WHAT TO DO.
The task calls for the lines below from the line with "Collaboration diagram for" to the line with "the respective joint. (30, 260, 87, 268)", both ends included, copied exactly, without any pictures.
Top of TASK INPUT
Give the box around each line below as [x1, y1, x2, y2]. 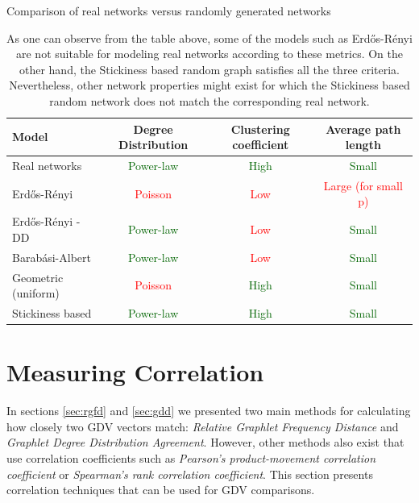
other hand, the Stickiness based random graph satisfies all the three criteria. [19, 60, 400, 77]
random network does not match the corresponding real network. [49, 92, 370, 109]
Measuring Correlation [6, 355, 264, 389]
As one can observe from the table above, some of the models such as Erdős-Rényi [6, 29, 413, 46]
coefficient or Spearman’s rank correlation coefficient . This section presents [6, 465, 373, 482]
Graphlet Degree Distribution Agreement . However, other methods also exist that [6, 434, 404, 451]
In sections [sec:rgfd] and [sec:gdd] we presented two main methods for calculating [6, 402, 411, 419]
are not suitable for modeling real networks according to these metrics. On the [15, 45, 404, 62]
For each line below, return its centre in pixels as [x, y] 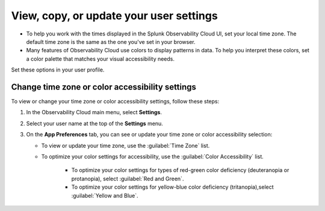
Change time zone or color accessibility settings [104, 87]
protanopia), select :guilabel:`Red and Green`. [128, 179]
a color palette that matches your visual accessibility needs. [100, 59]
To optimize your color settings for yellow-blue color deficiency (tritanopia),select [172, 187]
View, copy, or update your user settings [114, 16]
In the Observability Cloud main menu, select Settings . [94, 112]
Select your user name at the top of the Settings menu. [95, 123]
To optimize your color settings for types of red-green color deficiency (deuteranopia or [180, 170]
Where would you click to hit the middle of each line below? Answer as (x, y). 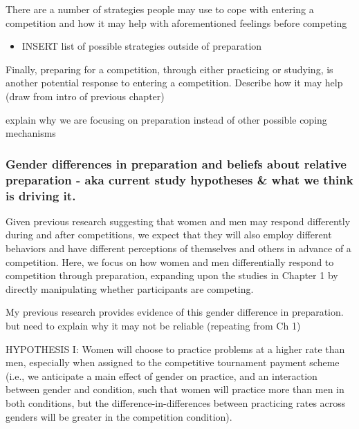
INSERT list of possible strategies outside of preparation (142, 46)
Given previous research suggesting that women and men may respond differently (178, 221)
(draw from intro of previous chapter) (85, 96)
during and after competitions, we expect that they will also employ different (169, 235)
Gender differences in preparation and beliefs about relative (176, 163)
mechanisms (31, 133)
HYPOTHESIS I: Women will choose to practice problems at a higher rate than (175, 349)
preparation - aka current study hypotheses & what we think (179, 179)
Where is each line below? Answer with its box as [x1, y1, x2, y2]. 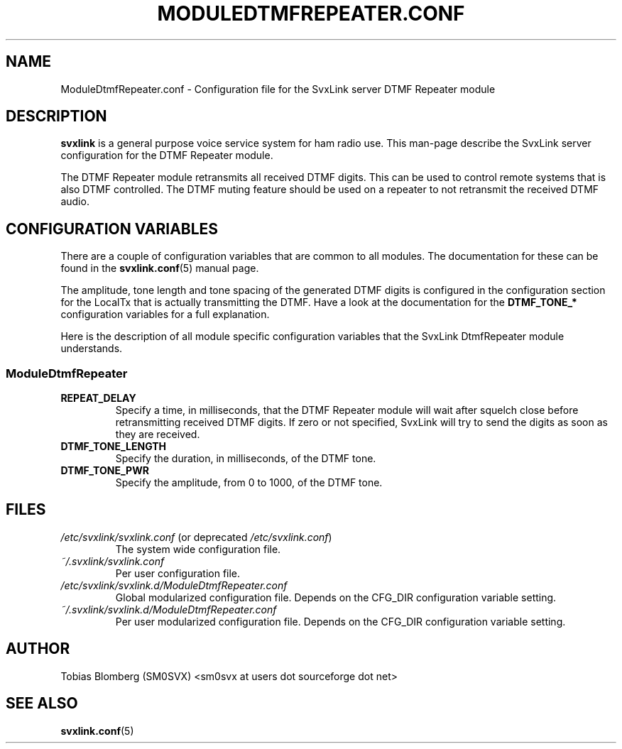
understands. [60, 342, 123, 355]
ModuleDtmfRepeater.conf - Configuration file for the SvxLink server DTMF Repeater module [60, 82, 496, 95]
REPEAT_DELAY [60, 392, 136, 405]
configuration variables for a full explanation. [60, 308, 270, 321]
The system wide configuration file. [115, 542, 281, 555]
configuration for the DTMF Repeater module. [60, 149, 273, 162]
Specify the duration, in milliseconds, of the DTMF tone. [115, 452, 376, 465]
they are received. [115, 428, 200, 441]
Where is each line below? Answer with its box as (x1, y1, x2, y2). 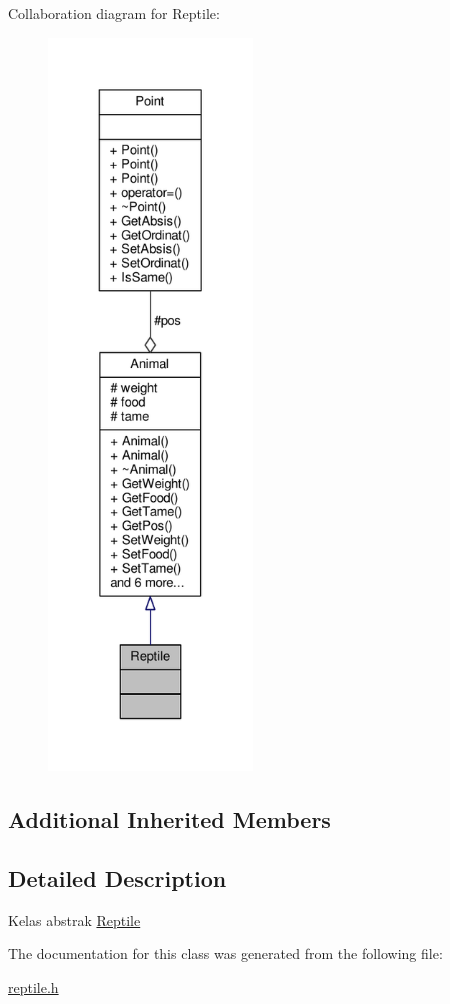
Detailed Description (8, 862, 227, 893)
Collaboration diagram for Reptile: (8, 3, 220, 23)
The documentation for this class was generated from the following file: (8, 943, 443, 964)
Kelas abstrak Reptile (8, 909, 141, 930)
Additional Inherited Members (8, 803, 331, 834)
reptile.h (8, 976, 59, 997)
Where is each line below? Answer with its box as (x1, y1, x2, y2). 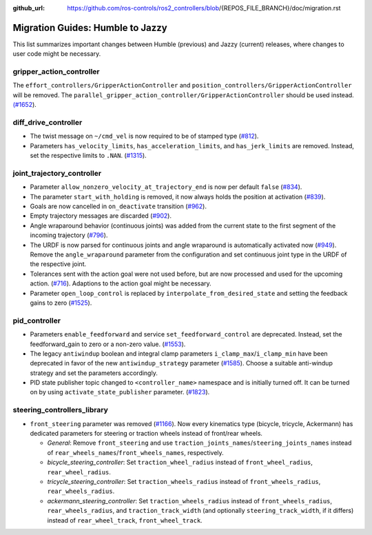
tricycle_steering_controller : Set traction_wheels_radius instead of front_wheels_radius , (47, 477, 321, 485)
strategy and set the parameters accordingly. (30, 369, 158, 377)
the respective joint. (30, 260, 87, 268)
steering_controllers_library (12, 405, 108, 415)
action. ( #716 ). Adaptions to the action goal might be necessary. (30, 279, 211, 287)
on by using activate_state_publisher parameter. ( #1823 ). (30, 388, 210, 396)
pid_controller (12, 316, 61, 325)
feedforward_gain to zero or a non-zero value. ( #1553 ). (30, 340, 186, 348)
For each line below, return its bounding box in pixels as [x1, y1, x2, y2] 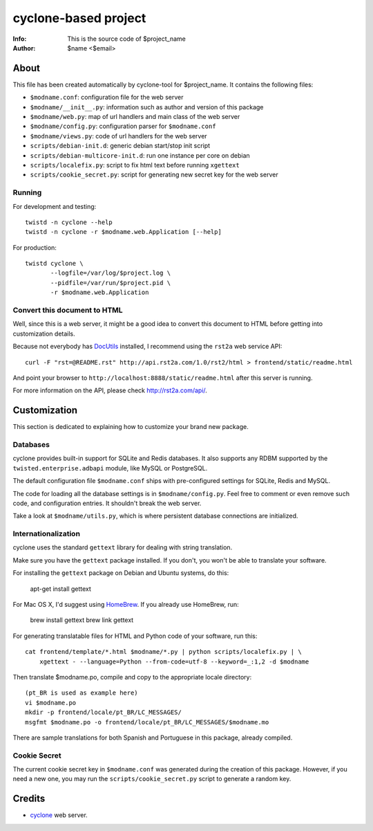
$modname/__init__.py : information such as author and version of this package [30, 102, 264, 111]
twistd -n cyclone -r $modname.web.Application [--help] [25, 228, 222, 236]
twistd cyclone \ [25, 259, 84, 268]
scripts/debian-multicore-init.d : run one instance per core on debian [30, 151, 250, 159]
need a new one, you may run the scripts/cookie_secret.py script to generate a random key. [12, 775, 291, 783]
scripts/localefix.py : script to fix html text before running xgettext [30, 161, 240, 169]
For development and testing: [12, 202, 97, 210]
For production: [12, 243, 57, 252]
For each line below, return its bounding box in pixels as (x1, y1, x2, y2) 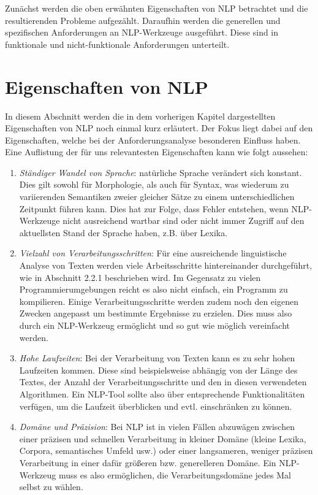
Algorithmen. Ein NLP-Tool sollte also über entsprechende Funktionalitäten (19, 387, 305, 400)
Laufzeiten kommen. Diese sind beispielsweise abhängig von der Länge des (19, 363, 298, 376)
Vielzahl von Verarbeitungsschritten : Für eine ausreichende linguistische (19, 247, 287, 259)
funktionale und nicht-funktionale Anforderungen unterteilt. (5, 37, 230, 50)
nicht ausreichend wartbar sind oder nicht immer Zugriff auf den (62, 214, 305, 227)
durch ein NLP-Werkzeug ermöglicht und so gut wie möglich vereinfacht (19, 319, 290, 331)
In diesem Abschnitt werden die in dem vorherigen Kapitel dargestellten (5, 109, 276, 122)
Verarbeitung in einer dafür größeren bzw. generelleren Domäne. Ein (19, 456, 276, 469)
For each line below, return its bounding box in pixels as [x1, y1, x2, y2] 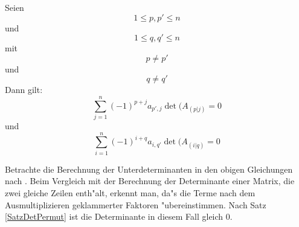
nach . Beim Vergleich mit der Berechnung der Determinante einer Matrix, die [5, 174, 295, 187]
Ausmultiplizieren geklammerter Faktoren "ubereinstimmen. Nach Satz [5, 198, 266, 211]
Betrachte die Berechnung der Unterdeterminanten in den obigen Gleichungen [5, 162, 293, 175]
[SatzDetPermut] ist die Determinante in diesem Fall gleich [5, 210, 223, 223]
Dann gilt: [5, 83, 43, 96]
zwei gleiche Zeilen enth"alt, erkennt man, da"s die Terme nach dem [5, 187, 256, 199]
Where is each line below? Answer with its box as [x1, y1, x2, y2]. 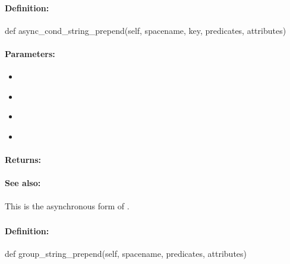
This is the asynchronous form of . [5, 199, 130, 212]
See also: [5, 177, 41, 189]
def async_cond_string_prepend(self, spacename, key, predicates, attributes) [5, 24, 286, 36]
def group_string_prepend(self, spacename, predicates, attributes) [5, 247, 247, 260]
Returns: [5, 153, 42, 166]
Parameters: [5, 47, 55, 59]
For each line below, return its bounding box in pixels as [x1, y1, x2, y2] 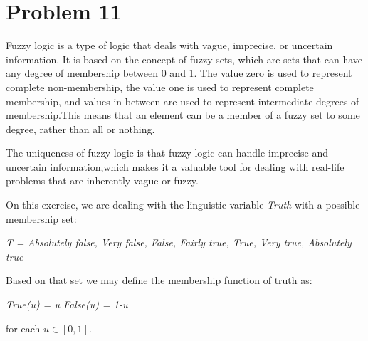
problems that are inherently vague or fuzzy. [6, 173, 199, 188]
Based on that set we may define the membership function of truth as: [6, 273, 312, 288]
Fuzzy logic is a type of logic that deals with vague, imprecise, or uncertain [6, 38, 333, 53]
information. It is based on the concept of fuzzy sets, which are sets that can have [6, 51, 362, 66]
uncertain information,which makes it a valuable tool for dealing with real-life [6, 159, 345, 174]
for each [6, 320, 41, 335]
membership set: [6, 211, 77, 226]
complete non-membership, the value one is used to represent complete [6, 79, 314, 94]
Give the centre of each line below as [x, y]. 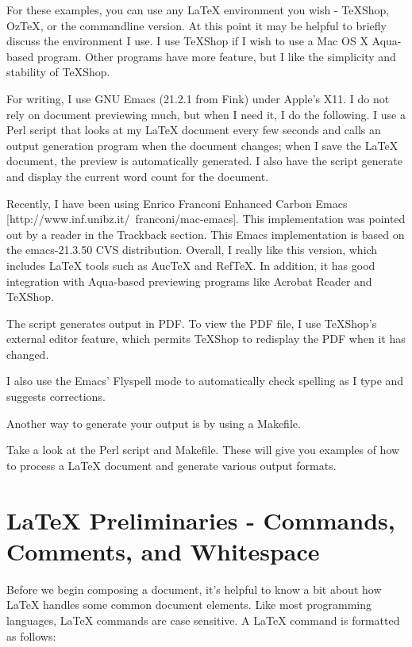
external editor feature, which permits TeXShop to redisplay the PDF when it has [206, 339]
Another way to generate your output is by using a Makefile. [154, 423]
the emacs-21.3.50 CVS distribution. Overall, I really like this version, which [192, 250]
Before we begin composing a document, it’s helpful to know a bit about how [194, 589]
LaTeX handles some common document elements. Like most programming [189, 605]
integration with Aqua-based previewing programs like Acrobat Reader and [189, 281]
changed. [28, 354]
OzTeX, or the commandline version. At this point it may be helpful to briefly [197, 25]
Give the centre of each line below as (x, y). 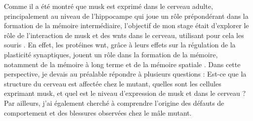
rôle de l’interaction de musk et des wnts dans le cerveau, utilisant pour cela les (124, 35)
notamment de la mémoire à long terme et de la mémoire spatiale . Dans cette (122, 64)
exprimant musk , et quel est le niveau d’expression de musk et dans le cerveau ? (125, 93)
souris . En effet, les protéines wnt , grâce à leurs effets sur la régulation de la (120, 45)
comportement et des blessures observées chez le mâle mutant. (98, 112)
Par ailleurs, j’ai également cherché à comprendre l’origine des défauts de (114, 102)
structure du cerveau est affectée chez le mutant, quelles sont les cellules (113, 83)
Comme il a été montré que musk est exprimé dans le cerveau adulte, (108, 6)
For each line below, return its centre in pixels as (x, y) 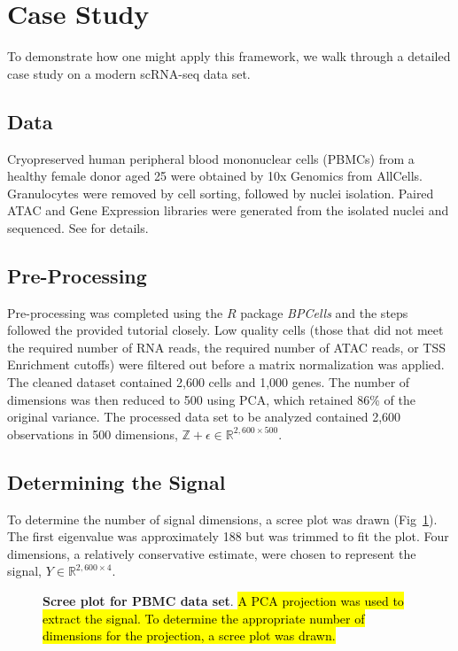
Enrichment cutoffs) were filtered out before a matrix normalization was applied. (226, 364)
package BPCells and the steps (324, 312)
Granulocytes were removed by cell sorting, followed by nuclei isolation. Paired (221, 193)
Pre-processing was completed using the (115, 312)
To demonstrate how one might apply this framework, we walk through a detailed (229, 56)
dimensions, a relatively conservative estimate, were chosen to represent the (212, 553)
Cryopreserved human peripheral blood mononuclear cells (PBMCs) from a (211, 158)
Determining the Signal (116, 481)
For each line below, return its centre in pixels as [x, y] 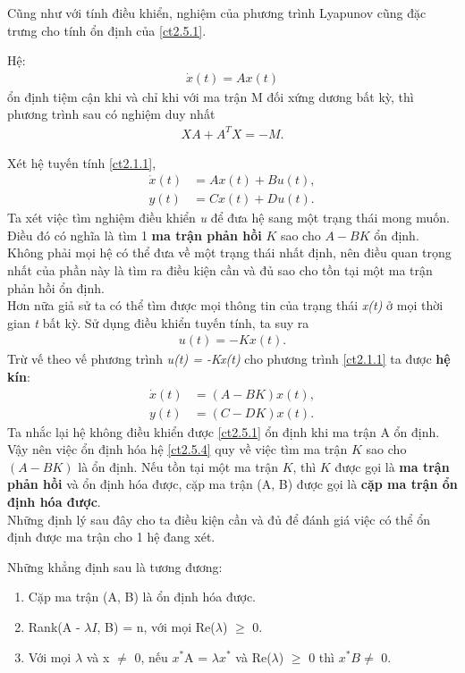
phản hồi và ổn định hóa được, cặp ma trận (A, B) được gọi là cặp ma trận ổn [232, 484]
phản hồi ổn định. [56, 287]
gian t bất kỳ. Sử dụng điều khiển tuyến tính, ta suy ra [158, 322]
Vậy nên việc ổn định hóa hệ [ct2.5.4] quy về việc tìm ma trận [178, 449]
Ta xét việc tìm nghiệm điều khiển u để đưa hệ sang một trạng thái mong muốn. [228, 218]
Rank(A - [54, 626]
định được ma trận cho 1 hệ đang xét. [111, 537]
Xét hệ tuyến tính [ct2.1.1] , [82, 162]
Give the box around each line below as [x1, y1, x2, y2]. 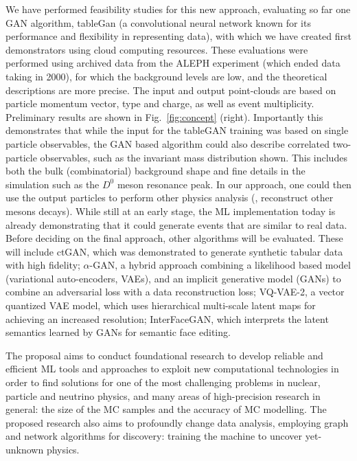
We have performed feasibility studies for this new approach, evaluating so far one [5, 2, 351, 16]
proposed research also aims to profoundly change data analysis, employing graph [5, 415, 349, 429]
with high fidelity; [5, 258, 80, 272]
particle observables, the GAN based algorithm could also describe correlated [5, 136, 330, 150]
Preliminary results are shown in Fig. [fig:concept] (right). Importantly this [5, 109, 323, 124]
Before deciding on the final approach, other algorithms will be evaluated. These [5, 231, 343, 245]
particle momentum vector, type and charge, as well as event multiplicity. [5, 96, 314, 111]
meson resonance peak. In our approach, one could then [117, 177, 352, 191]
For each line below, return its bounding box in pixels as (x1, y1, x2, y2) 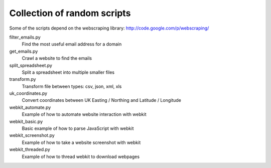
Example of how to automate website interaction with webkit (22, 111, 147, 117)
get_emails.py (9, 48, 38, 54)
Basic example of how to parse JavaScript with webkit (22, 125, 134, 131)
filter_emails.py (9, 34, 41, 40)
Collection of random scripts (9, 8, 131, 19)
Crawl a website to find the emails (22, 55, 92, 61)
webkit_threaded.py (9, 146, 50, 152)
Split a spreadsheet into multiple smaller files (22, 69, 115, 75)
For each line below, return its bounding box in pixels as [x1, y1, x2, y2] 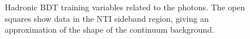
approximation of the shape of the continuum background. [5, 24, 214, 36]
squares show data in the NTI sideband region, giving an [5, 12, 209, 24]
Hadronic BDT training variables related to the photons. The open [5, 1, 245, 13]
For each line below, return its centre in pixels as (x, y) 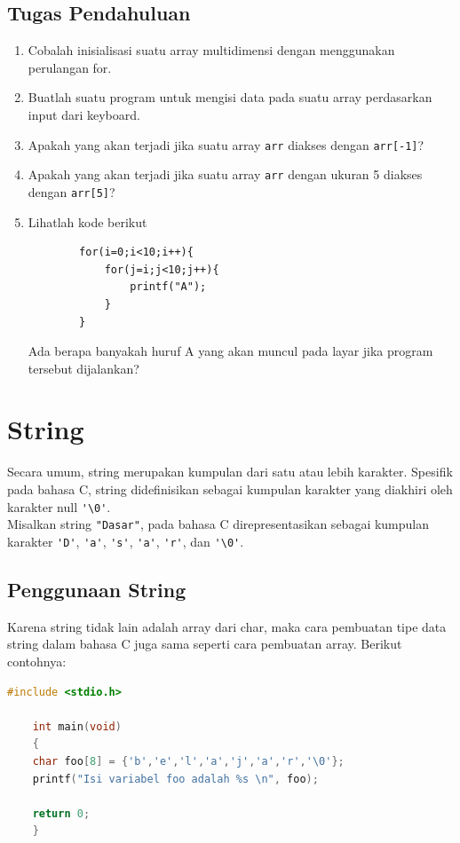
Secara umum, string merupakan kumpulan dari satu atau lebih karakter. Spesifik (230, 472)
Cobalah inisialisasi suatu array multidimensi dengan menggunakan (211, 50)
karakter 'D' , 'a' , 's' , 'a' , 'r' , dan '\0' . (126, 541)
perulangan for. (70, 67)
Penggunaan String (97, 589)
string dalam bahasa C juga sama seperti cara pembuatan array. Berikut (205, 644)
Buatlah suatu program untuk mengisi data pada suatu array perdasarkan (230, 97)
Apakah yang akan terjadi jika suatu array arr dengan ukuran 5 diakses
Bottom of TASK INPUT
RESULT OF THIS TASK.
Collaboration diagram for Reptile: (8, 3, 220, 23)
The documentation for this class was generated from the following file: (8, 943, 443, 964)
Kelas abstrak Reptile (8, 909, 141, 930)
Additional Inherited Members (8, 803, 331, 834)
reptile.h (8, 976, 59, 997)
Where is each line below? Answer with its box as (x1, y1, x2, y2). 
tricycle_steering_controller : Set traction_wheels_radius instead of front_wheels_radius , (47, 477, 321, 485)
strategy and set the parameters accordingly. (30, 369, 158, 377)
the respective joint. (30, 260, 87, 268)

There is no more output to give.